**Your goal**
Pictures are not part of the copy. Reproduce all the records exactly.

(Entries taken from a collection)
┄┄┄┄┄┄┄┄┄┄┄┄┄┄┄┄┄┄┄┄

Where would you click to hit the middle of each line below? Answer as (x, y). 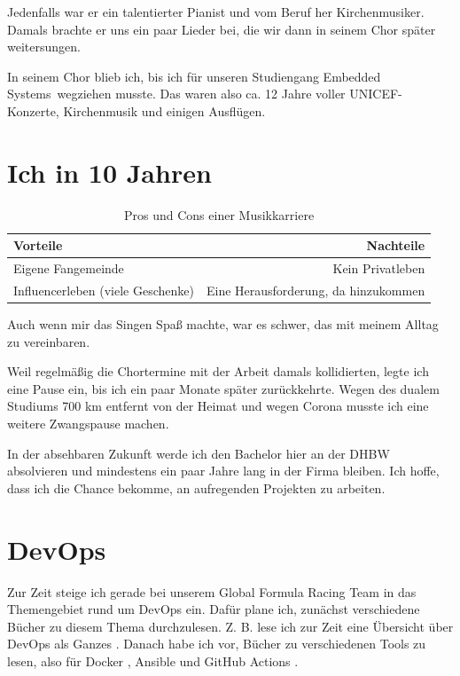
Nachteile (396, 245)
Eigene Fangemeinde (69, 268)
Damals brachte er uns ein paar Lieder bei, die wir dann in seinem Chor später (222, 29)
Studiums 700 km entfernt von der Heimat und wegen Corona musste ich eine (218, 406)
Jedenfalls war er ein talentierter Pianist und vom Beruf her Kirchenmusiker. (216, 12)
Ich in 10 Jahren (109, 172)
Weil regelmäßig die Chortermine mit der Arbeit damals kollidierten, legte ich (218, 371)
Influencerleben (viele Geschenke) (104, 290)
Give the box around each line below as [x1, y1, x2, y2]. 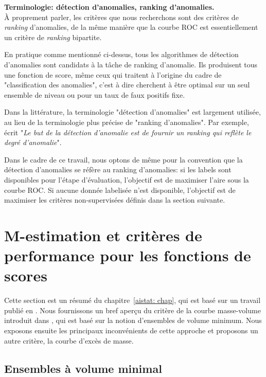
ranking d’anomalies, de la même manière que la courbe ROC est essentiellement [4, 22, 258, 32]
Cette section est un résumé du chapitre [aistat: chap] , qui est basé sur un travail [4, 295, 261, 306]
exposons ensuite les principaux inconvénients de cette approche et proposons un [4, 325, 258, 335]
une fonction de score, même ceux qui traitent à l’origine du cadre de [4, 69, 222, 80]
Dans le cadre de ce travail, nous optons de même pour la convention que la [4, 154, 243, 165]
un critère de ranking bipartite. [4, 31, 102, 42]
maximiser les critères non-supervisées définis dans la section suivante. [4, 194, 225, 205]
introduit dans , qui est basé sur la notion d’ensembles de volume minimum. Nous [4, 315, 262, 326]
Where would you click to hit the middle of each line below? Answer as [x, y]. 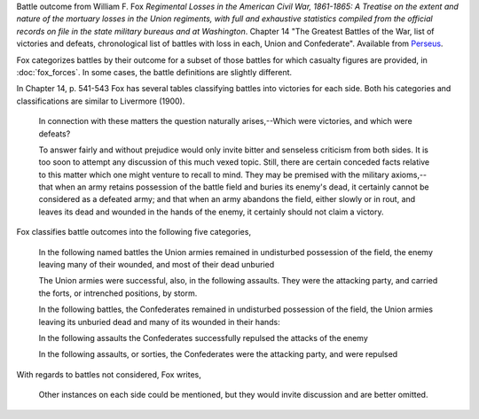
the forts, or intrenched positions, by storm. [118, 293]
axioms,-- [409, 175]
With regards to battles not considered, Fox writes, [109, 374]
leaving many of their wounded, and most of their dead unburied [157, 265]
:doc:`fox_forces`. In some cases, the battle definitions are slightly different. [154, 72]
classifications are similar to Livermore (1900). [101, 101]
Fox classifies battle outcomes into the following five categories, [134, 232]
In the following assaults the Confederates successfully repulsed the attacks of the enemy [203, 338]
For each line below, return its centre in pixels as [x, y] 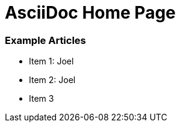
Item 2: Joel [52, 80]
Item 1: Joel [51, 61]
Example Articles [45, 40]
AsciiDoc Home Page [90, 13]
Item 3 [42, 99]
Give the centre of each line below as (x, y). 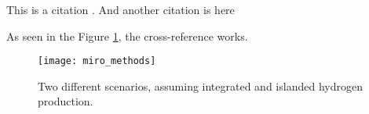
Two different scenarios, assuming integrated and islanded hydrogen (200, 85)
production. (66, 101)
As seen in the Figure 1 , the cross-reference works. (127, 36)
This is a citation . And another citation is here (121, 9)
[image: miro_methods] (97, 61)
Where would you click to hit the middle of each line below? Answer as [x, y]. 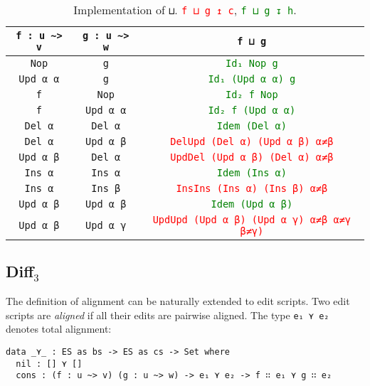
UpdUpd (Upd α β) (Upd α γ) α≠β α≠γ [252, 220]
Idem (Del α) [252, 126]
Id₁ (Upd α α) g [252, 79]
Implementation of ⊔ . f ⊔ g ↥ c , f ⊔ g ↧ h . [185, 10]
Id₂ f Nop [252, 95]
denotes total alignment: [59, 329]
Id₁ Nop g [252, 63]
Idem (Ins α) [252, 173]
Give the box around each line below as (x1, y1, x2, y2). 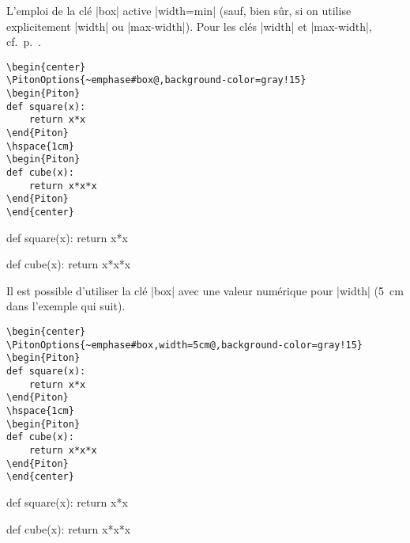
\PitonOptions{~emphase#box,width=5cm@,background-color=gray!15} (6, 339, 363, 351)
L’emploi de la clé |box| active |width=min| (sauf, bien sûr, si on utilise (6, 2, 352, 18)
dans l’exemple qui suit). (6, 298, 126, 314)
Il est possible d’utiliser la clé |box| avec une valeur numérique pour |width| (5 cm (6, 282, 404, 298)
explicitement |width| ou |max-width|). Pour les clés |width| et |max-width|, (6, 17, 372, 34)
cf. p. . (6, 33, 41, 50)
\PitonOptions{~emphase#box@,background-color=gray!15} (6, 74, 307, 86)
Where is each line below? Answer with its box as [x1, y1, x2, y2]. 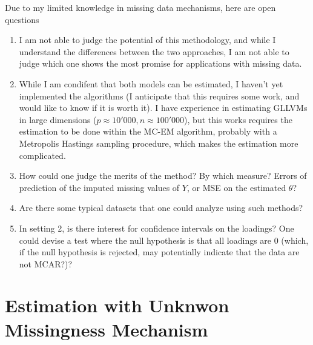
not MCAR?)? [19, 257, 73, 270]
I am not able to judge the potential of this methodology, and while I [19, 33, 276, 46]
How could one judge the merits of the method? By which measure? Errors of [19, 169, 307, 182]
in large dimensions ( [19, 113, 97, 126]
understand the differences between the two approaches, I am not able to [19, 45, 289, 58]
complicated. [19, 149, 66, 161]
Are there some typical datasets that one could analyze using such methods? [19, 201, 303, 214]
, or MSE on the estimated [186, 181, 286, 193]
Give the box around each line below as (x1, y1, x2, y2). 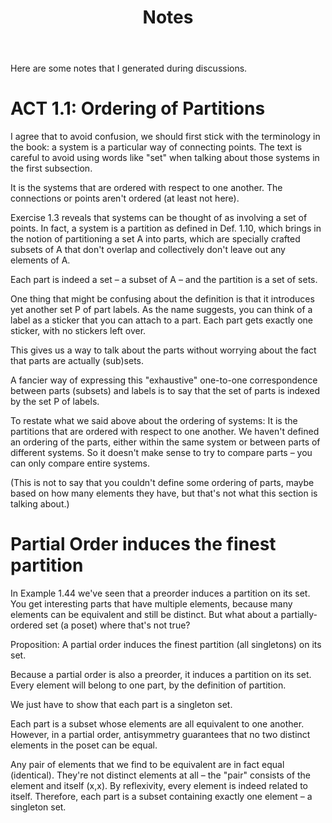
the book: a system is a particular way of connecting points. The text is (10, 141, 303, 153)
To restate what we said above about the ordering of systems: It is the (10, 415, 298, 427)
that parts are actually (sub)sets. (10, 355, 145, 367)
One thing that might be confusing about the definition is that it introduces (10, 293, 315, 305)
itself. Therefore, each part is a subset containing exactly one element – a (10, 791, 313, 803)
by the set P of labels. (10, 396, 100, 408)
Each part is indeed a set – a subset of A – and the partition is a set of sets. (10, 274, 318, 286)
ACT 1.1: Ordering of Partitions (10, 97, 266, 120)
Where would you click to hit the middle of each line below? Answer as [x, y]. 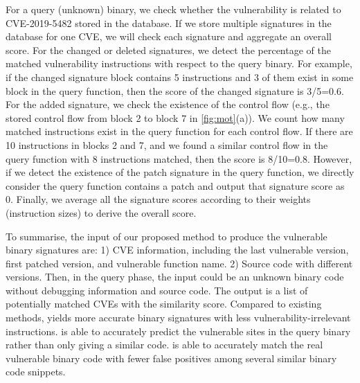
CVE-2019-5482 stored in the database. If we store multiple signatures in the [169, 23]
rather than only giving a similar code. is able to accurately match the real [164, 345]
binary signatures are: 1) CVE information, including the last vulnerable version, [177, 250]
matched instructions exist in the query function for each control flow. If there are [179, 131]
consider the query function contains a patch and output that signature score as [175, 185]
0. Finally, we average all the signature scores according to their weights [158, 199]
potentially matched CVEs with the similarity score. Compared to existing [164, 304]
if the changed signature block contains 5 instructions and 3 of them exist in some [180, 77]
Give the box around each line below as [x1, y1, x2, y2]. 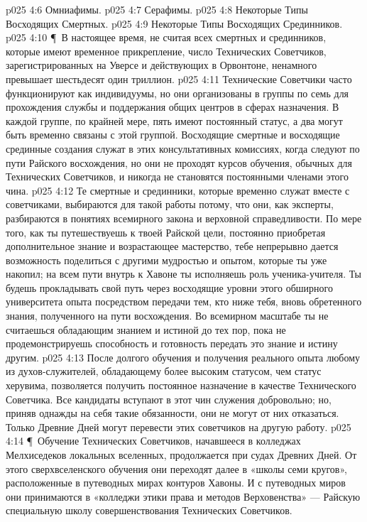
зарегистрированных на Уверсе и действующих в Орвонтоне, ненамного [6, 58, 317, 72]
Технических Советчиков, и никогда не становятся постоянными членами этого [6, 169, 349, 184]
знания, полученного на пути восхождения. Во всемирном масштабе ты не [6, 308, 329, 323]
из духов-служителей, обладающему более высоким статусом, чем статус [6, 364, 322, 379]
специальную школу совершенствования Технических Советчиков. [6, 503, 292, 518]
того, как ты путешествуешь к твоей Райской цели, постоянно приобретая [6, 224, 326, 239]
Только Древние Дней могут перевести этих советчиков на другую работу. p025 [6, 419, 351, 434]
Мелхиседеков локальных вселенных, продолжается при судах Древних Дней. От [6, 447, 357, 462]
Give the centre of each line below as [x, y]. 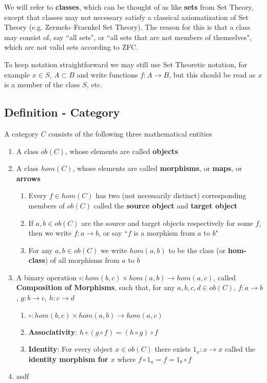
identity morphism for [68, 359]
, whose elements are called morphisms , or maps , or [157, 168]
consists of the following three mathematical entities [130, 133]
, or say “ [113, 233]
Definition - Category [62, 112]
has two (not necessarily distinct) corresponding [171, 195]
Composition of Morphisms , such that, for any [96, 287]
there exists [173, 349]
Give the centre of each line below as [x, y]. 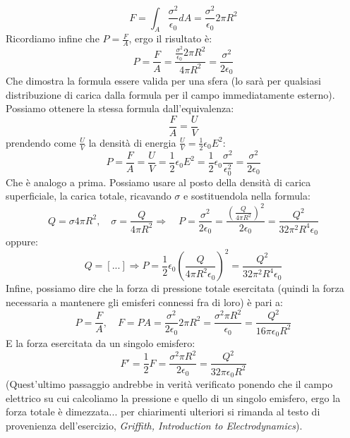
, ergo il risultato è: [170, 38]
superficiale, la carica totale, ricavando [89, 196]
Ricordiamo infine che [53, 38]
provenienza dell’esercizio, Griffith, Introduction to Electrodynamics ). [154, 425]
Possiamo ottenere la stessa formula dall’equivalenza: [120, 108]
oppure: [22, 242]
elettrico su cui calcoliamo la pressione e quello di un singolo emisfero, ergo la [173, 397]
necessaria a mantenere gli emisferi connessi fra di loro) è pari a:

┄┄┄┄┄┄┄┄┄┄┄┄┄┄┄┄┄┄┄┄

**Reply to the task**
Where would you click to hit the middle of each line below? Answer as (x, y). 
Nachteile (396, 245)
Eigene Fangemeinde (69, 268)
Damals brachte er uns ein paar Lieder bei, die wir dann in seinem Chor später (222, 29)
Studiums 700 km entfernt von der Heimat und wegen Corona musste ich eine (218, 406)
Jedenfalls war er ein talentierter Pianist und vom Beruf her Kirchenmusiker. (216, 12)
Ich in 10 Jahren (109, 172)
Weil regelmäßig die Chortermine mit der Arbeit damals kollidierten, legte ich (218, 371)
Influencerleben (viele Geschenke) (104, 290)
Give the box around each line below as [x1, y1, x2, y2]. 
ranking d’anomalies, de la même manière que la courbe ROC est essentiellement [4, 22, 258, 32]
Cette section est un résumé du chapitre [aistat: chap] , qui est basé sur un travail [4, 295, 261, 306]
exposons ensuite les principaux inconvénients de cette approche et proposons un [4, 325, 258, 335]
une fonction de score, même ceux qui traitent à l’origine du cadre de [4, 69, 222, 80]
Dans le cadre de ce travail, nous optons de même pour la convention que la [4, 154, 243, 165]
un critère de ranking bipartite. [4, 31, 102, 42]
maximiser les critères non-supervisées définis dans la section suivante. [4, 194, 225, 205]
introduit dans , qui est basé sur la notion d’ensembles de volume minimum. Nous [4, 315, 262, 326]
Where would you click to hit the middle of each line below? Answer as [x, y]. 
the forts, or intrenched positions, by storm. [118, 293]
axioms,-- [409, 175]
With regards to battles not considered, Fox writes, [109, 374]
leaving many of their wounded, and most of their dead unburied [157, 265]
:doc:`fox_forces`. In some cases, the battle definitions are slightly different. [154, 72]
classifications are similar to Livermore (1900). [101, 101]
Fox classifies battle outcomes into the following five categories, [134, 232]
In the following assaults the Confederates successfully repulsed the attacks of the enemy [203, 338]
For each line below, return its centre in pixels as [x, y] 
Item 2: Joel [52, 80]
Item 1: Joel [51, 61]
Example Articles [45, 40]
AsciiDoc Home Page [90, 13]
Item 3 [42, 99]
Give the centre of each line below as (x, y). 
Two different scenarios, assuming integrated and islanded hydrogen (200, 85)
production. (66, 101)
As seen in the Figure 1 , the cross-reference works. (127, 36)
This is a citation . And another citation is here (121, 9)
[image: miro_methods] (97, 61)
Where would you click to hit the middle of each line below? Answer as [x, y]. 
UpdUpd (Upd α β) (Upd α γ) α≠β α≠γ [252, 220]
Idem (Del α) [252, 126]
Id₁ (Upd α α) g [252, 79]
Implementation of ⊔ . f ⊔ g ↥ c , f ⊔ g ↧ h . [185, 10]
Id₂ f Nop [252, 95]
denotes total alignment: [59, 329]
Id₁ Nop g [252, 63]
Idem (Ins α) [252, 173]
Give the box around each line below as (x1, y1, x2, y2). 
\PitonOptions{~emphase#box,width=5cm@,background-color=gray!15} (6, 339, 363, 351)
L’emploi de la clé |box| active |width=min| (sauf, bien sûr, si on utilise (6, 2, 352, 18)
dans l’exemple qui suit). (6, 298, 126, 314)
Il est possible d’utiliser la clé |box| avec une valeur numérique pour |width| (5 cm (6, 282, 404, 298)
explicitement |width| ou |max-width|). Pour les clés |width| et |max-width|, (6, 17, 372, 34)
cf. p. . (6, 33, 41, 50)
\PitonOptions{~emphase#box@,background-color=gray!15} (6, 74, 307, 86)
Where is each line below? Answer with its box as [x1, y1, x2, y2]. 
not MCAR?)? [19, 257, 73, 270]
I am not able to judge the potential of this methodology, and while I [19, 33, 276, 46]
How could one judge the merits of the method? By which measure? Errors of [19, 169, 307, 182]
in large dimensions ( [19, 113, 97, 126]
understand the differences between the two approaches, I am not able to [19, 45, 289, 58]
complicated. [19, 149, 66, 161]
Are there some typical datasets that one could analyze using such methods? [19, 201, 303, 214]
, or MSE on the estimated [186, 181, 286, 193]
Give the box around each line below as (x1, y1, x2, y2). 
the book: a system is a particular way of connecting points. The text is (10, 141, 303, 153)
To restate what we said above about the ordering of systems: It is the (10, 415, 298, 427)
that parts are actually (sub)sets. (10, 355, 145, 367)
One thing that might be confusing about the definition is that it introduces (10, 293, 315, 305)
itself. Therefore, each part is a subset containing exactly one element – a (10, 791, 313, 803)
by the set P of labels. (10, 396, 100, 408)
Each part is indeed a set – a subset of A – and the partition is a set of sets. (10, 274, 318, 286)
ACT 1.1: Ordering of Partitions (10, 97, 266, 120)
Where would you click to hit the middle of each line below? Answer as [x, y]. 
CVE-2019-5482 stored in the database. If we store multiple signatures in the [169, 23]
rather than only giving a similar code. is able to accurately match the real [164, 345]
binary signatures are: 1) CVE information, including the last vulnerable version, [177, 250]
matched instructions exist in the query function for each control flow. If there are [179, 131]
consider the query function contains a patch and output that signature score as [175, 185]
0. Finally, we average all the signature scores according to their weights [158, 199]
potentially matched CVEs with the similarity score. Compared to existing [164, 304]
if the changed signature block contains 5 instructions and 3 of them exist in some [180, 77]
Give the box around each line below as [x1, y1, x2, y2]. 
зарегистрированных на Уверсе и действующих в Орвонтоне, ненамного [6, 58, 317, 72]
Технических Советчиков, и никогда не становятся постоянными членами этого [6, 169, 349, 184]
знания, полученного на пути восхождения. Во всемирном масштабе ты не [6, 308, 329, 323]
из духов-служителей, обладающему более высоким статусом, чем статус [6, 364, 322, 379]
специальную школу совершенствования Технических Советчиков. [6, 503, 292, 518]
того, как ты путешествуешь к твоей Райской цели, постоянно приобретая [6, 224, 326, 239]
Только Древние Дней могут перевести этих советчиков на другую работу. p025 [6, 419, 351, 434]
Мелхиседеков локальных вселенных, продолжается при судах Древних Дней. От [6, 447, 357, 462]
Give the centre of each line below as [x, y]. 
identity morphism for [68, 359]
, whose elements are called morphisms , or maps , or [157, 168]
consists of the following three mathematical entities [130, 133]
, or say “ [113, 233]
Definition - Category [62, 112]
has two (not necessarily distinct) corresponding [171, 195]
Composition of Morphisms , such that, for any [96, 287]
there exists [173, 349]
Give the centre of each line below as [x, y]. 
, ergo il risultato è: [170, 38]
superficiale, la carica totale, ricavando [89, 196]
Ricordiamo infine che [53, 38]
provenienza dell’esercizio, Griffith, Introduction to Electrodynamics ). [154, 425]
Possiamo ottenere la stessa formula dall’equivalenza: [120, 108]
oppure: [22, 242]
elettrico su cui calcoliamo la pressione e quello di un singolo emisfero, ergo la [173, 397]
necessaria a mantenere gli emisferi connessi fra di loro) è pari a:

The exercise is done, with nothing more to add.